The structure he eventually signed looked, on paper, like a generational outcome.
The $24 Million Headline Structure:
$4 million cash at closing
$12 million earnout over years 1 through 4, tied to Orbital’s standalone revenue and EBITDA targets
$5 million earnout over years 5 through 7, tied to operational efficiency metrics defined by Continental
$3 million in deferred consideration, payable at year 7 if Yuri remained available as an “advisory consultant”
Yuri’s local accountant, who had never closed an M&A transaction, told him it looked “favorable.” Yuri signed.
The Math Yuri Should Have Done Before Signing
Six months after closing, Yuri’s son in law, a chartered financial analyst with a private equity background, asked to see the deal documents.

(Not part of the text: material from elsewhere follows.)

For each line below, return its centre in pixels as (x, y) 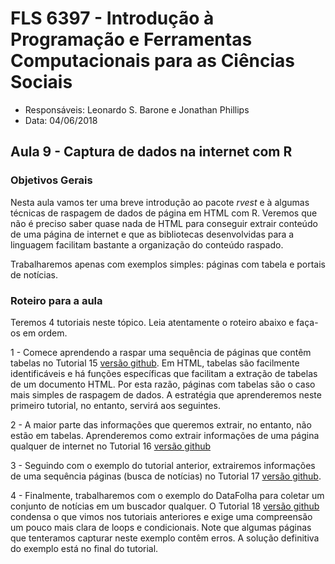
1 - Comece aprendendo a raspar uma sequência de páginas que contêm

What he calculated over a single weekend changed every assumption in the family.
Time value of money adjustment. The $12 million in years 1 through 4 averaged $3 million per year. Discounted at 8%, the present value was approximately $9.94 million. The $5 million in years 5 through 7 averaged $1.67 million per year. Discounted at 8%, the present value was approximately $3.65 million. The $3 million in year 7 had a present value of approximately $1.75 million. Total discounted value, before any risk adjustment, was approximately $19.34 million. The headline had already lost $4.66 million.

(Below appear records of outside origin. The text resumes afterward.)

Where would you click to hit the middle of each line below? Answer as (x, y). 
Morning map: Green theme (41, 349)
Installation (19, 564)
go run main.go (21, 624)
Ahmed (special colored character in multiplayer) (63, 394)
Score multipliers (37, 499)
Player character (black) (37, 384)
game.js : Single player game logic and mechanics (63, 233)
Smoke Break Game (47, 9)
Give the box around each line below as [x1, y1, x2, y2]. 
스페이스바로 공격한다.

Risk adjusted probability layer. Yuri’s son in law applied the realistic probability framework that every institutional buyer uses internally and that almost no seller applies during negotiation.
Years 1 through 4, achievement probability 70%, risk adjusted rate 12%. Probability weighted present value: approximately $6.4 million.
Years 5 through 7, achievement probability 40%, risk adjusted rate 15%. Continental controlled every operational metric used to calculate this earnout. Probability weighted present value: approximately $1.4 million.
Year 7 advisory consideration, achievement probability 50%, risk adjusted rate 18%. The “advisory consultant” requirement was effectively a buyer option. Probability weighted present value: approximately $450,000.
Total risk adjusted economic value:
Cash at closing: $4.0 million
Risk adjusted earnouts: $7.8 million
Risk adjusted deferred consideration: $0.45 million
Total real value: approximately $12.25 million
Yuri’s $24 million deal was actually worth $12.25 million in honest, present value terms. A 49% haircut from the headline.
The $15 Million Cash Alternative Yuri Never Considered
Two competing buyers had quietly signaled willingness to discuss all cash structures during the early conversations. One had floated $15 million cash on closing. The other had suggested $14 million cash plus a $2 million seller note with senior security. Yuri had dismissed both as “lowball” because the headline numbers were smaller than Continental’s $24 million.
The $15 million all cash offer would have delivered $15 million. Net of taxes and transaction costs, Yuri would have realized approximately $11.5 million in pocket. Comparable to the risk adjusted Continental outcome, but with one critical difference: certainty. The cash would have been in his account thirty days after closing.
The Continental deal, in contrast, would deliver its $12.25 million theoretical value only if every probability assumption held. In practice, none of them held. Continental redirected resources to a competing portfolio company in year two. Year three brought a software platform consolidation that crushed Orbital’s standalone revenue. By the end of year four, Yuri had received $4 million cash at closing and approximately $2.1 million in earnout payments. His total realization stood at $6.1 million, and the back end of the deal was effectively dead.